Using the latest Seedance 2 model, which is incredibly powerful, you can input a reference image along with detailed descriptions of beat timings and dance moves, and it generates high-quality shots with a director’s sense of framing. I hardly had to do any rerolls, especially considering the length of the song.
Each segment can generate up to 15 seconds, but I made a silly mistake! It turns out the "full reference" feature supports all media formats—I could have input the music along with the visuals and generated lip-syncing in one go… I ended up overcomplicating things and had to manually sync the lip movements afterward. Still, I’m pretty happy with how it turned out.

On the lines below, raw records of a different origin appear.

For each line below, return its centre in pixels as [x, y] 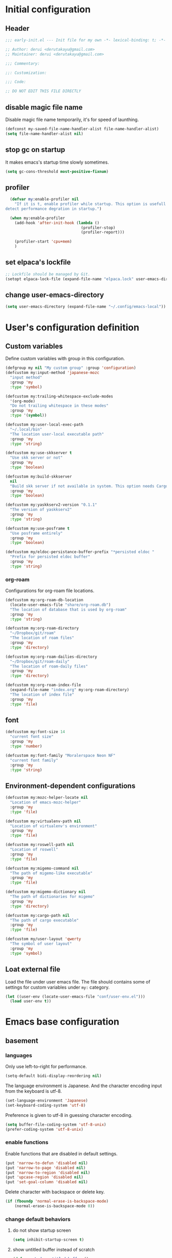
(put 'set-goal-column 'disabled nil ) [47, 1182]
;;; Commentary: [23, 63]
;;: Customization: [26, 73]
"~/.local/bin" [26, 429]
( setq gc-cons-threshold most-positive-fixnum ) [57, 171]
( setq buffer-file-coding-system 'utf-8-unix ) [56, 1125]
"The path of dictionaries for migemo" [52, 897]
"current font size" [32, 737]
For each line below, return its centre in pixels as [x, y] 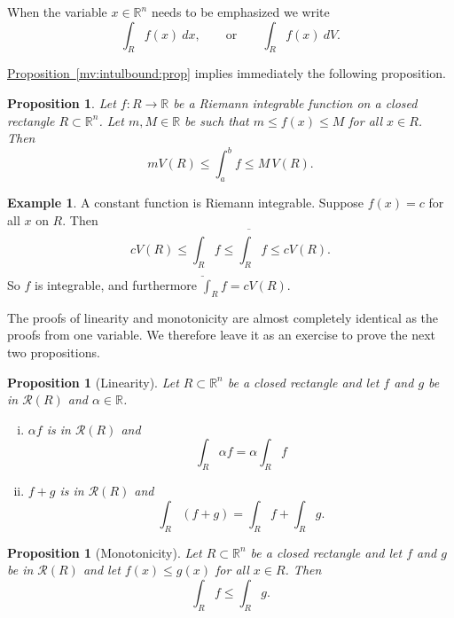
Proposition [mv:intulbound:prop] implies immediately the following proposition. [227, 73]
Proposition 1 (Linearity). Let [93, 382]
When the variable [57, 12]
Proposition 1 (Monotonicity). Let [105, 552]
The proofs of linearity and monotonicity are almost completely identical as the [223, 317]
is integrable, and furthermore [116, 284]
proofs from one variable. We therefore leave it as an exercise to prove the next [222, 335]
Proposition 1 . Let [62, 102]
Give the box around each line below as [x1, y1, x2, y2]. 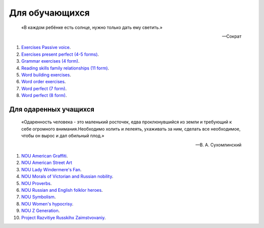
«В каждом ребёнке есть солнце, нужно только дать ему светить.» [21, 24, 163, 30]
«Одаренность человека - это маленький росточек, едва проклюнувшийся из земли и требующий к [21, 119, 232, 125]
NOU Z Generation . [21, 208, 60, 214]
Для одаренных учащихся [9, 105, 95, 114]
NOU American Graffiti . [21, 153, 68, 159]
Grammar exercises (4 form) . [21, 58, 80, 64]
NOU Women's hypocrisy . [21, 201, 73, 206]
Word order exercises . [21, 79, 66, 85]
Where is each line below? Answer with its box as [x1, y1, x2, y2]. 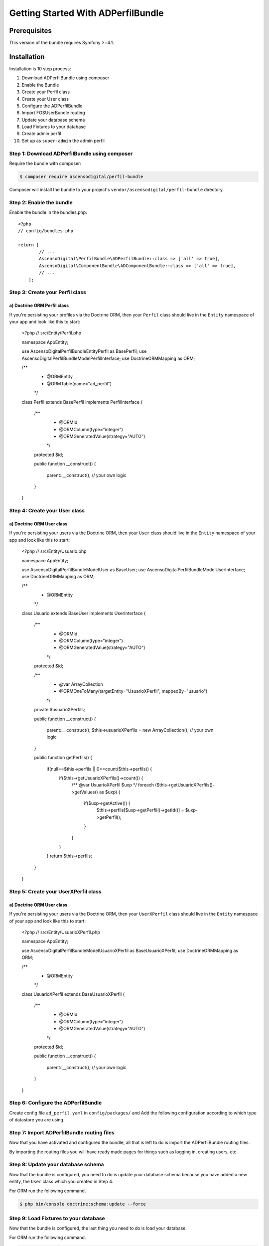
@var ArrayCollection [59, 681, 103, 687]
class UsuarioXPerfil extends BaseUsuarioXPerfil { [21, 991, 125, 997]
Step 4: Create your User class [9, 507, 85, 514]
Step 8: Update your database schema [9, 1161, 104, 1168]
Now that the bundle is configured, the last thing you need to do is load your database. [9, 1225, 187, 1231]
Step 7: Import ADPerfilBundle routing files [9, 1129, 115, 1136]
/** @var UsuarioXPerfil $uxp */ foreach [71, 782, 154, 788]
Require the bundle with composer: [9, 160, 82, 166]
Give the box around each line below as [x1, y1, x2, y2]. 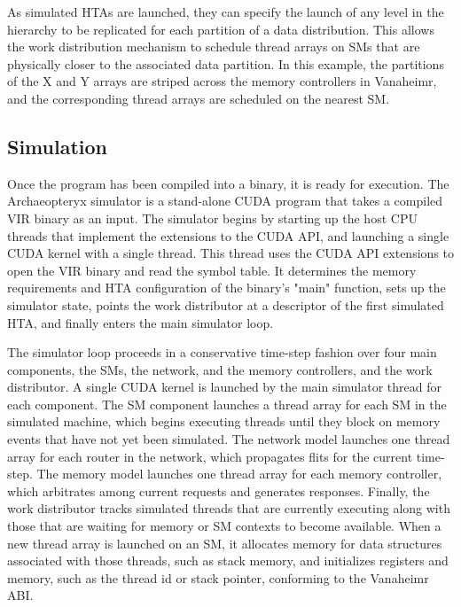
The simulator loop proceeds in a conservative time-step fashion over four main [7, 343, 437, 362]
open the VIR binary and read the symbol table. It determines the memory [7, 261, 417, 279]
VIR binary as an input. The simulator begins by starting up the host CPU [7, 208, 418, 227]
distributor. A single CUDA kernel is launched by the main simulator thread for [7, 377, 441, 396]
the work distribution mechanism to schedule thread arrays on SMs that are [7, 37, 420, 56]
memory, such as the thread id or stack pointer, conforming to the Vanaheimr [7, 568, 429, 587]
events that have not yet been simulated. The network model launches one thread [7, 430, 450, 448]
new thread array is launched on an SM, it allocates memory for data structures [7, 533, 442, 552]
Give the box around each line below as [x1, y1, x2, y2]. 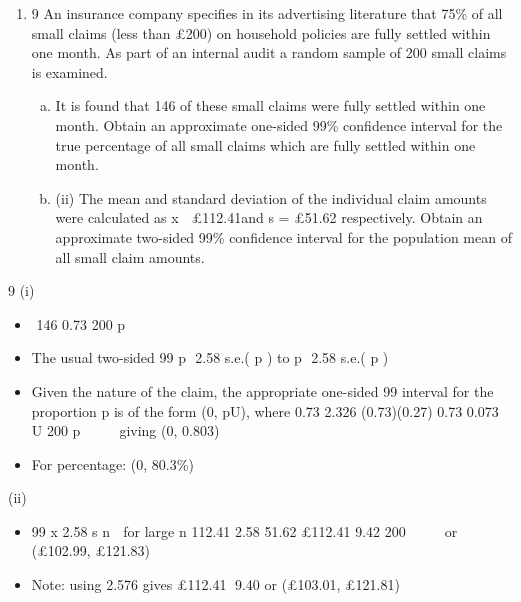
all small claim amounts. [55, 246, 205, 267]
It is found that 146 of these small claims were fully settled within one [55, 95, 486, 116]
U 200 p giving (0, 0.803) [31, 420, 220, 441]
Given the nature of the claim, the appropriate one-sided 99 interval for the [31, 380, 494, 401]
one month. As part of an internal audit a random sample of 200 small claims [31, 42, 507, 63]
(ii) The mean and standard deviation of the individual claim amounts [55, 187, 487, 208]
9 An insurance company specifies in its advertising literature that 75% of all [31, 3, 503, 23]
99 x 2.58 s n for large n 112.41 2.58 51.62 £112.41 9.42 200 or [31, 520, 458, 541]
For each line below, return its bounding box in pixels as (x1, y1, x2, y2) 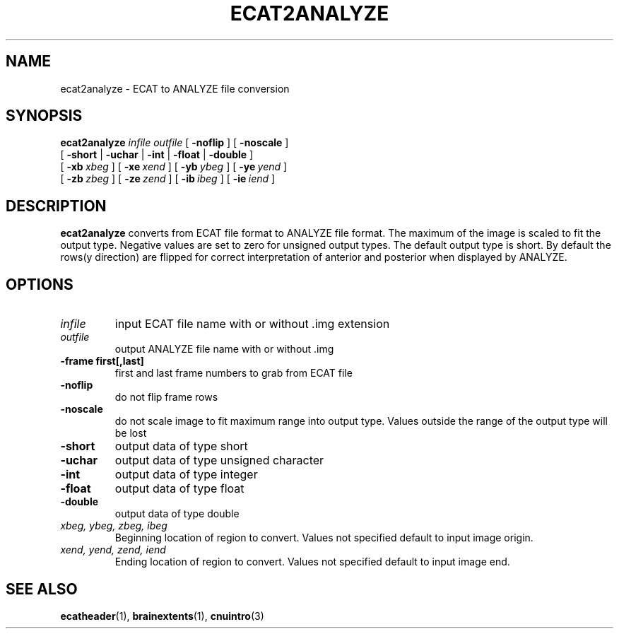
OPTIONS (6, 275, 73, 293)
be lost (114, 427, 147, 440)
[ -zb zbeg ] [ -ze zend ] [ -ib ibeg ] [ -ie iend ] (60, 172, 276, 185)
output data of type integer (114, 467, 258, 482)
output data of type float (114, 481, 244, 496)
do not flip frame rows (114, 391, 218, 404)
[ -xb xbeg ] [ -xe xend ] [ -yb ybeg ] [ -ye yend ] (60, 160, 288, 173)
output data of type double (114, 507, 240, 520)
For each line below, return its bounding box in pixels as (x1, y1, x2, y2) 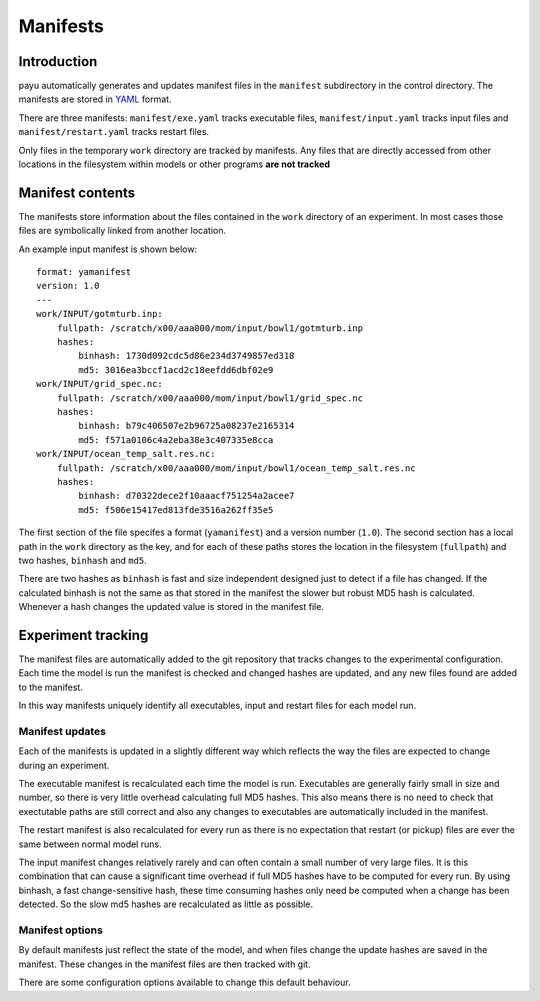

To clarify, I didn’t use any real human dance footage as reference for this video—everything was generated and then edited together. Each segment of my video is based on prompts that generally include the following elements:1. Overall atmosphere description 2. Key actions 3. Scene description: starting pose, mid-sequence body/hand movements over time, and ending pose 4. Dialogue/lyrics/sound effects at specific timestamps
Seedance 2 automatically designs camera angles based on the content, though you can also specify camera movements precisely. In the raw clip below, I didn’t describe camera angles. After generating the clips, I edited them by adding lip-sync, syncing them with the music, and adjusting the speed of some segments to match the beat.
This was a habitual mistake I made while working on this video. Initially, I followed the traditional workflow for video models: first generating reference images, then describing the actions, and so on. However, Seedance supports up to 9 images, 3 video clips, and 3 audio clips as reference materials simultaneously for each generated segment.
This multimodal reference capability is quite rare among current AI video tools. In theory, I could have directly provided the model with edited music or voice clips along with reference images for generation. But for this project, I generated the clips first and then re-generated them to add lip-sync.